The BOXPLOT Procedure

Saving Summary Data with Outliers

In a schematic box plot, outlier values within a group are plotted as separate points beyond the whiskers of the box-and-whiskers plot. See the section Styles of Box Plots and the description of the BOXSTYLE= option for a complete description of schematic box plots.

The following statements use the BOXSTYLE= option to produce a schematic box plot of the data from the Turbine data set. The OUTBOX= option creates a summary data set named OilSchematic. The ODS GRAPHICS ON statement specified before the PROC BOXPLOT statement enables ODS Graphics, so the box plot is created using ODS Graphics instead of traditional graphics.

title 'Schematic Box Plot for Power Output';
ods graphics on;
proc boxplot data=Turbine;
   plot KWatts*Day / boxstyle = schematic
                     outbox   = OilSchematic;
run;

The schematic box plot is shown in Figure 26.4. Note the outliers plotted for several of the groups.

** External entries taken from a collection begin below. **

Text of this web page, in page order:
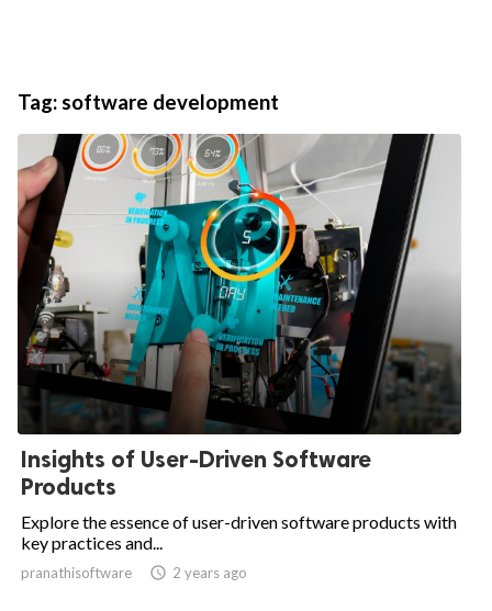
Tag:software development
Insights of User-Driven Software
Products
Explore the essence of user-driven software products with
key practices and...
pranathisoftware  2 years ago

Figure 26.4: Schematic Box Plot of Power Output

Schematic Box Plot of Power Output


Whereas the Oilsum data set from the section Creating Box Plots from Summary Data contains a variable for each summary statistic and one observation per group, the OUTBOX= data set OilSchematic contains one observation for each summary statistic in each group. The _TYPE_ variable identifies the statistic and the _VALUE_ variable contains its value. In addition, the OilSchematic data set contains an observation recording each outlier value for each group. Figure 26.5 shows a partial listing of the OilSchematic data set.

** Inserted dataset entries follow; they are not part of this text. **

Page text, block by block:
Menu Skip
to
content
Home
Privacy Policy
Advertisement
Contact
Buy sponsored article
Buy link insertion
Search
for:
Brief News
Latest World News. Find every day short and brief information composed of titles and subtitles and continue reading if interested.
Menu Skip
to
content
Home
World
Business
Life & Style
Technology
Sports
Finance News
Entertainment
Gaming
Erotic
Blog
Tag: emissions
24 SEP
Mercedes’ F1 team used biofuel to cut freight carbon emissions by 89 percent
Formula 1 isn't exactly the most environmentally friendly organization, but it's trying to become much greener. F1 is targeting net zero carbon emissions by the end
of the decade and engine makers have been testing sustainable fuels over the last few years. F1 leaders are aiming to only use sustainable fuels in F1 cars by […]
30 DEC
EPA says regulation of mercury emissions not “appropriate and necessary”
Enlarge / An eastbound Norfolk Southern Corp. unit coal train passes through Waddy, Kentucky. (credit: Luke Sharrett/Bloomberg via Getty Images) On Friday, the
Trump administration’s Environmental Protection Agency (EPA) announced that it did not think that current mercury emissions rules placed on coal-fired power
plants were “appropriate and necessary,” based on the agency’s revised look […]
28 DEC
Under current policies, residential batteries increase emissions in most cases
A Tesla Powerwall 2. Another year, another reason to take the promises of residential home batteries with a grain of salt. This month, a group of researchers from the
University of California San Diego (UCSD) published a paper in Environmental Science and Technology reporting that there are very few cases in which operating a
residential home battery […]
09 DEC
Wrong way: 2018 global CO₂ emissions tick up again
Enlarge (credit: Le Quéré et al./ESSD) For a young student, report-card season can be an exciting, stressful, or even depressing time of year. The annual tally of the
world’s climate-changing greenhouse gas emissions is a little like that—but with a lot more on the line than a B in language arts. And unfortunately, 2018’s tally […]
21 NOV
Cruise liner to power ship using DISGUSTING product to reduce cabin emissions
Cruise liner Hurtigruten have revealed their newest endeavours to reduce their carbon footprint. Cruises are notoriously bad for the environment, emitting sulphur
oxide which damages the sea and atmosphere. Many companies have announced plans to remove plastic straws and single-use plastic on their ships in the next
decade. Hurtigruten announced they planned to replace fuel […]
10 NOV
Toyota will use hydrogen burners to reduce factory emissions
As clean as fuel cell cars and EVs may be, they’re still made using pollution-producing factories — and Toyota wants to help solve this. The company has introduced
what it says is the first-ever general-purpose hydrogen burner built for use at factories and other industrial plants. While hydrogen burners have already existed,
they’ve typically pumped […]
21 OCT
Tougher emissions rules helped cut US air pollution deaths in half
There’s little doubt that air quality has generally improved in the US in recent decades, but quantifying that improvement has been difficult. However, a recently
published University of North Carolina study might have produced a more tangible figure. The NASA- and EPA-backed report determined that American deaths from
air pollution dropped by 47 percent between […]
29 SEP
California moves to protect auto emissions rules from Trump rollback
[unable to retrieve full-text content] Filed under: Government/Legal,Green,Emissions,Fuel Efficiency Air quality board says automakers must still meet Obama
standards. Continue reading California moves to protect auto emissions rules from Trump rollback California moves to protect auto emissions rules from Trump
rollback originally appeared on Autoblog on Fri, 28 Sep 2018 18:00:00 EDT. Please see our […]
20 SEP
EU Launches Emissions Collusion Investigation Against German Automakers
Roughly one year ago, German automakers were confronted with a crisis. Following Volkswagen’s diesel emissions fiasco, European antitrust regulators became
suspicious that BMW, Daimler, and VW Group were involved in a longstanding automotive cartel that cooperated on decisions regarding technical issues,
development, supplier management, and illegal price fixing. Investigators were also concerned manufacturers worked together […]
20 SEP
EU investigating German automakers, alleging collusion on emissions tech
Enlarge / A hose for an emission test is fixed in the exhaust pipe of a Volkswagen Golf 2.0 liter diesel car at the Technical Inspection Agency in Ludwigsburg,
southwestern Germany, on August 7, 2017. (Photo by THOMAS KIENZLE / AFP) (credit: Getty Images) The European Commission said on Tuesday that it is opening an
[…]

Figure 26.5: The Summary Data Set OilSchematic

Schematic Box Plot for Power Output

Day _VAR_ _TYPE_ _VALUE_
05JUL KWatts N 20.00
05JUL KWatts MIN 3180.00
05JUL KWatts Q1 3340.00
05JUL KWatts MEAN 3487.40
05JUL KWatts MEDIAN 3490.00
05JUL KWatts Q3 3610.00
05JUL KWatts MAX 4050.00
05JUL KWatts STDDEV 220.26
05JUL KWatts HIWHISKR 3789.00
05JUL KWatts HIGH 4050.00
06JUL KWatts N 20.00
06JUL KWatts MIN 3179.00
06JUL KWatts Q1 3333.50
06JUL KWatts MEAN 3471.65
06JUL KWatts MEDIAN 3419.50
06JUL KWatts Q3 3605.00
06JUL KWatts MAX 3849.00
06JUL KWatts STDDEV 210.43
07JUL KWatts N 20.00
07JUL KWatts MIN 3304.00
07JUL KWatts Q1 3376.00
07JUL KWatts MEAN 3488.30
07JUL KWatts MEDIAN 3456.50
07JUL KWatts Q3 3604.50
07JUL KWatts MAX 3781.00
07JUL KWatts STDDEV 147.02
08JUL KWatts N 20.00
08JUL KWatts MIN 3045.00
08JUL KWatts Q1 3390.50
08JUL KWatts MEAN 3434.20
08JUL KWatts MEDIAN 3447.00
08JUL KWatts Q3 3550.00
08JUL KWatts MAX 3629.00
08JUL KWatts STDDEV 157.64
08JUL KWatts LOWHISKR 3309.00
08JUL KWatts LOW 3070.00
08JUL KWatts LOW 3045.00
11JUL KWatts N 20.00
11JUL KWatts MIN 2968.00
11JUL KWatts Q1 3321.00


Observations with the _TYPE_ variable values HIGH and LOW contain outlier values. If you want to use a summary data set to re-create a schematic box plot, you must create an OUTBOX= data set in order to save the outlier data.